When running this code

    [Fact]
    public void Read_get_elements()
    {
        var sut = new XmlHandler();

        var result = sut.Read(this.TestFile, this.TestFileSchema);

        var root = result.Root;
        var elements = result.Elements();
        var nodes = result.Nodes();
        var descendants = result.Descendants();

        Assert.NotEmpty(elements);
    }

the root variable contains the complete xml string and the the other IEnumerable variables stay empty. What am i missing?
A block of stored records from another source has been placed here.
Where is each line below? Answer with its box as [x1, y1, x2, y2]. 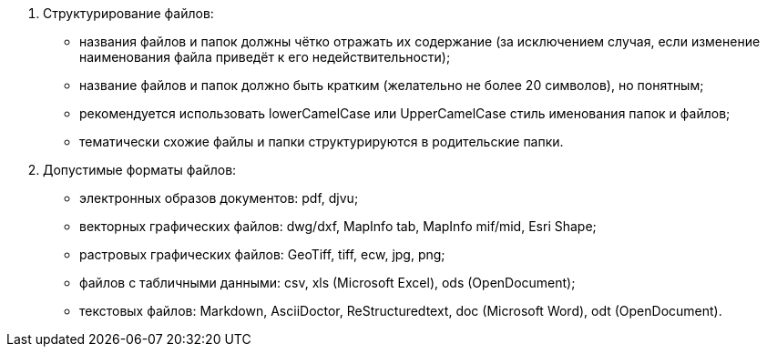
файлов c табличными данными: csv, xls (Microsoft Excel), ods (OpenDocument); [79, 275, 576, 290]
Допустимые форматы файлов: [43, 162, 237, 177]
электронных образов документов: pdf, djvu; [79, 190, 359, 206]
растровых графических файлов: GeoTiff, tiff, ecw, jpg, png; [79, 247, 445, 262]
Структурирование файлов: [43, 5, 214, 21]
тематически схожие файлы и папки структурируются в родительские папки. [79, 134, 564, 149]
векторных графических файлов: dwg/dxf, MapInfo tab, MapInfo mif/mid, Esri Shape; [79, 218, 597, 234]
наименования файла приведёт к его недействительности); [79, 49, 451, 65]
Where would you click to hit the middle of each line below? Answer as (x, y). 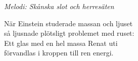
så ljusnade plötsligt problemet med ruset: (69, 33)
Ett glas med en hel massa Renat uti (61, 43)
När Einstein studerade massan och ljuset (68, 23)
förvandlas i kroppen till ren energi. (59, 53)
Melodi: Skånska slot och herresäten (59, 6)
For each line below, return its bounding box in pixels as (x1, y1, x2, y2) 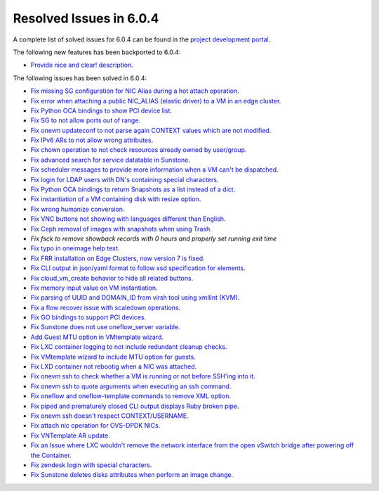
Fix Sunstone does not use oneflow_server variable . (30, 323, 180, 331)
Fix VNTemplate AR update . (30, 431, 110, 440)
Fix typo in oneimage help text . (30, 244, 120, 253)
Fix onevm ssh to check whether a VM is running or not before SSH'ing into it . (30, 372, 255, 381)
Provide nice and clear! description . (30, 60, 133, 70)
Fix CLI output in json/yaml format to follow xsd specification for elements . (30, 264, 246, 272)
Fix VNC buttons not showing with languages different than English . (30, 215, 226, 223)
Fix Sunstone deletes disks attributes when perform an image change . (30, 471, 234, 479)
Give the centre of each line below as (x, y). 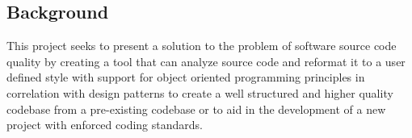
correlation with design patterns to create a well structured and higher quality (200, 92)
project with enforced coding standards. (105, 125)
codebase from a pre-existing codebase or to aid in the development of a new (196, 109)
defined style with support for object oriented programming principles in (186, 77)
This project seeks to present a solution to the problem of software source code (202, 46)
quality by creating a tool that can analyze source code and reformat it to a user (206, 61)
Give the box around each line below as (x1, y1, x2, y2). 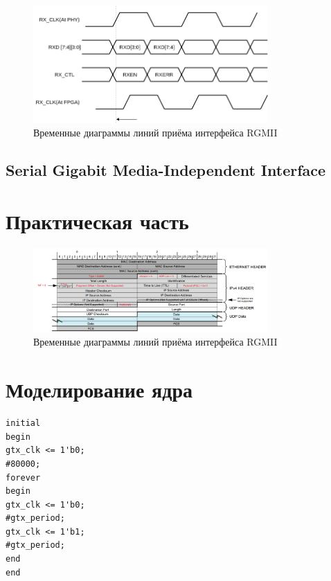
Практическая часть (6, 206, 189, 235)
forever (6, 472, 41, 483)
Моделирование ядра (6, 375, 193, 404)
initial (6, 418, 41, 429)
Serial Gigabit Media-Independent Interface (6, 159, 326, 181)
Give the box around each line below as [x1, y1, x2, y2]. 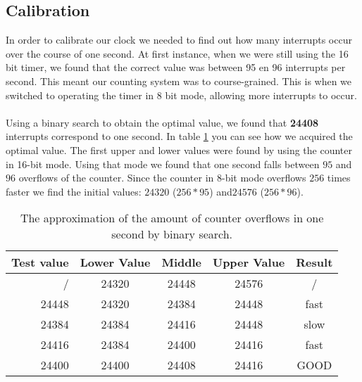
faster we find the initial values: [6, 184, 142, 198]
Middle [161, 254, 201, 271]
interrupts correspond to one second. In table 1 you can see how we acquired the [6, 129, 353, 144]
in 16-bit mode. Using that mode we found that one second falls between [6, 156, 320, 171]
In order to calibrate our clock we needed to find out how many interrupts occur [6, 32, 352, 47]
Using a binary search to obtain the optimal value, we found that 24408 [6, 115, 319, 129]
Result [296, 254, 333, 271]
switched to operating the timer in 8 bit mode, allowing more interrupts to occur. [6, 87, 357, 102]
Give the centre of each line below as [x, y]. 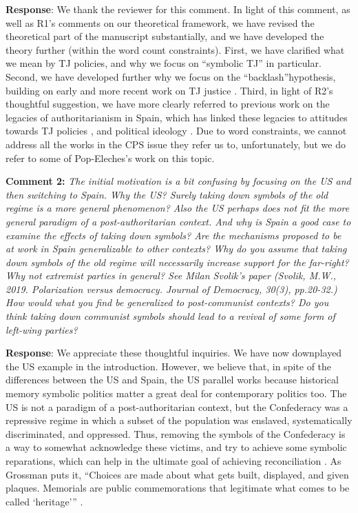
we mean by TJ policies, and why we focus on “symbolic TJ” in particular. [164, 63]
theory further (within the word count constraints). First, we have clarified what [175, 49]
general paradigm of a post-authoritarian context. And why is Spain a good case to [178, 221]
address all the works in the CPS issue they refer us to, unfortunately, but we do [176, 144]
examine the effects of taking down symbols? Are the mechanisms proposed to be [173, 235]
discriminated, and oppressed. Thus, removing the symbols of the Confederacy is [176, 433]
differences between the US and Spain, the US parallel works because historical [172, 380]
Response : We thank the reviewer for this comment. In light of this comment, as [178, 9]
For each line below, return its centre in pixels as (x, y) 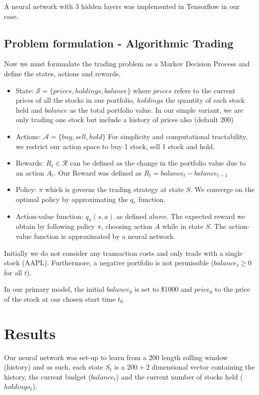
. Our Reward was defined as (98, 172)
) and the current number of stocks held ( (180, 376)
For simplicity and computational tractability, (178, 136)
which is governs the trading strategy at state (114, 189)
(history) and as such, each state (54, 367)
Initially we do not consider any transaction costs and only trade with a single (123, 253)
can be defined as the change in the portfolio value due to (158, 163)
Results (30, 333)
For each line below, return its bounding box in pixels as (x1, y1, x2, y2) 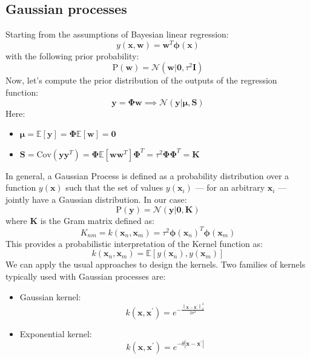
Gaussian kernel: (19, 290, 81, 303)
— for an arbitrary (195, 181, 265, 194)
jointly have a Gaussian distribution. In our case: (5, 193, 187, 206)
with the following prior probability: (5, 49, 139, 62)
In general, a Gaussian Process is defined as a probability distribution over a (5, 169, 289, 182)
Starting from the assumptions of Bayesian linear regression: (5, 28, 229, 41)
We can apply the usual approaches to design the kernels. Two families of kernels (5, 258, 306, 271)
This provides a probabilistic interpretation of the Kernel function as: (5, 237, 263, 249)

EDIT: This is part of the xml and the xsd

<?xml version="1.0" encoding="UTF-8"?> 
<xs:schema xmlns:xs="http://www.w3.org/2001/XMLSchema" 
       targetNamespace="https://www.eurexchange.com/members/releases/eurex14/manuals_technical_en.html" 
       xmlns="https://www.eurexchange.com/members/releases/eurex14/manuals_technical_en.html" 
       elementFormDefault="qualified">

  <xs:include schemaLocation="eurex_reports_common_structs.xsd"/>

  <xs:complexType name="cb020Type">
    <xs:annotation>
      <xs:documentation>CB020 Position Summary</xs:documentation>
    </xs:annotation>
    <xs:sequence>
      <xs:element name="rptHdr" type="rptHdrType" />
      <xs:element name="cb020Grp" type="cb020GrpType" minOccurs="0" maxOccurs="unbounded" />
    </xs:sequence>
  </xs:complexType>

  <xs:element name="cb020" type="cb020Type"/>

  <xs:complexType name="cb020GrpType">
    <xs:sequence>
      <xs:element name="cb020KeyGrp" type="cb020KeyGrpType" />
      <xs:element name="cb020Grp1" type="cb020Grp1Type" minOccurs="1" maxOccurs="unbounded" />
    </xs:sequence>
  </xs:complexType>
</xs:schema>

And this is part of the xml

<?xml version="1.0" encoding="UTF-8"?>
<cb020 xmlns="https://www.eurexchange.com/members/releases/eurex14/manuals_technical_en.html">
  <rptHdr>
    <exchNam>EUREX</exchNam>
    <envText>P</envText>
    <rptCod>CB020</rptCod>
    <rptNam>Position Summary</rptNam>
    <membLglNam>Cyberdyne Systems</membLglNam>
    <rptPrntEffDat>2011-12-05</rptPrntEffDat>
    <rptPrntRunDat>2011-12-05</rptPrntRunDat>
  </rptHdr>
  <cb020Grp>
    <cb020KeyGrp>
      ...
    </cb020KeyGrp>
    <cb020Grp1>
      ...
    </cb020Grp1>
  </cb020Grp>
</cb020>

Answer 1

Without seeing any other way i created classes from the xsd with the wonderful tool Xsd2Code . Using a serializer i am able to get all data from the xml into an object graph. This solved my problem even if it did not answer my question.